Using weaker reeds seem to alleviate the problem for 20-30 minutes - then I get tense and bite again.

All this suggests my embrochure is weak and the lips muscles need training, but I can't understand why this didn't happen when I first started playing the sax. I have been actively trying to fix this but nothing seemed to work! This is very frustrating and any advice would be appreciated.
I would like to suggest an experiment. Setup your horn like you usually do and warm up.

Without changing your mouthpiece placement on the cork, play a low Bb into a tuner, and slowly slur chromatically up the scale without changing your embouchure and watch the tuner.

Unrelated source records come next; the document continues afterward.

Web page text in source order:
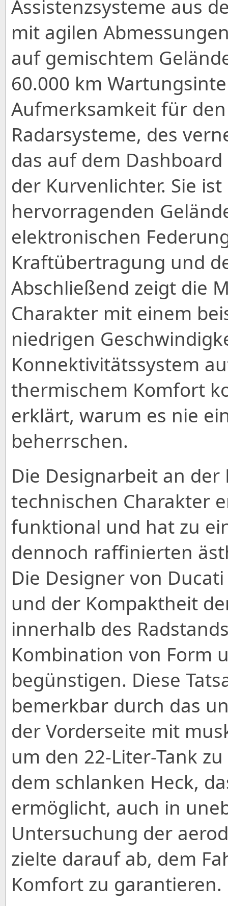
Assistenzsysteme aus
mit agilen
auf gemischtem
60.000 km
Aufmerksamkeit für
Radarsysteme, des
das auf dem
der Kurvenlichter. Sie
hervorragenden
elektronischen
Kraftübertragung und
Abschließend zeigt die
Charakter mit einem
niedrigen
Konnektivitätssystem
thermischem Komfort
erklärt, warum es nie
beherrschen.
Die Designarbeit an
technischen Charakter
funktional und hat zu
dennoch raffinierten
Die Designer von
und der Kompaktheit
innerhalb des
Kombination von Form
begünstigen. Diese
bemerkbar durch das
der Vorderseite mit
um den 22-Liter-Tank
dem schlanken Heck,
ermöglicht, auch in
Untersuchung der
zielte darauf ab, dem
Komfort zu garantieren.
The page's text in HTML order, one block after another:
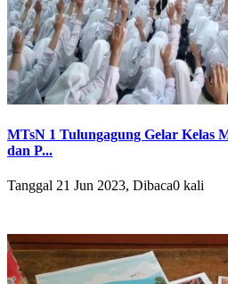
MTsN 1 Tulungagung Gelar Kelas
dan P...
Tanggal 21 Jun 2023, Dibaca0 kali
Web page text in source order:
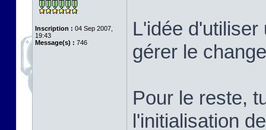
Inscription : 04 Sep 2007,
19:43
Message(s) : 746
L'idée
gérer le
Pour le reste,
l'initialisation
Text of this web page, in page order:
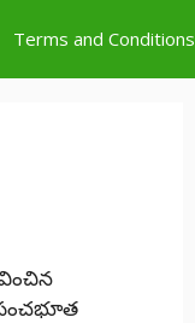
Terms and Conditions
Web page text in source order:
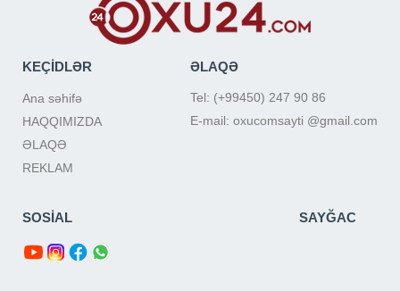
KEÇİDLƏR
Ana səhifə
HAQQIMIZDA
ƏLAQƏ
REKLAM
ƏLAQƏ
Tel: (+99450) 247 90 86
E-mail: oxucomsayti @gmail.com
SOSİAL SAYĞAC
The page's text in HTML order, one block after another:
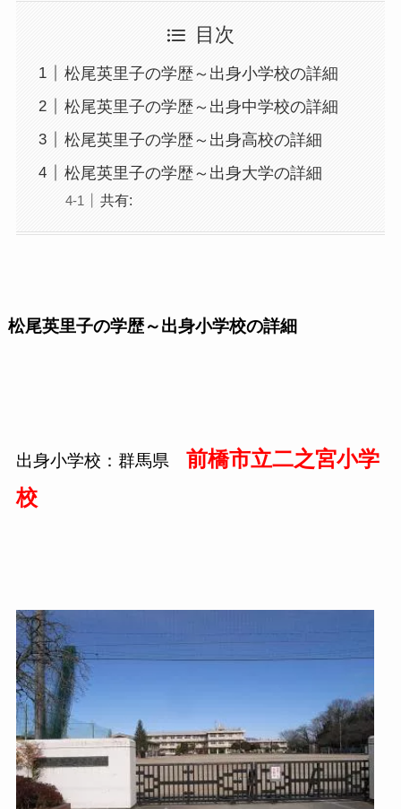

If the highest notes on the horn come out flat, your playing may benefit by pushing your mouthpiece in on the cork.

When I did this experiment on my alto, I ended up pushing my mouthpiece in 1/4" further, which covered about 75% of the cork. By changing the mouthpiece position, I was able to play my high notes in tune without biting, and with very little adjustment to my embouchure.

"Mouthpiece Placement, Tuning and Tone" by Stephen Duke is what taught me about this and other concepts that may be of interest you.

To develop embouchure endurance efficiently, experience has taught me the following. When I have an extended practice session with plenty of breaks, my embouchure endurance develops very nicely. If I practice without breaks until I tire, my embouchure endurance develops very slowly.

I sometimes like to take a day or two off after an extended session. This gives the muscles time to recover and/or develop.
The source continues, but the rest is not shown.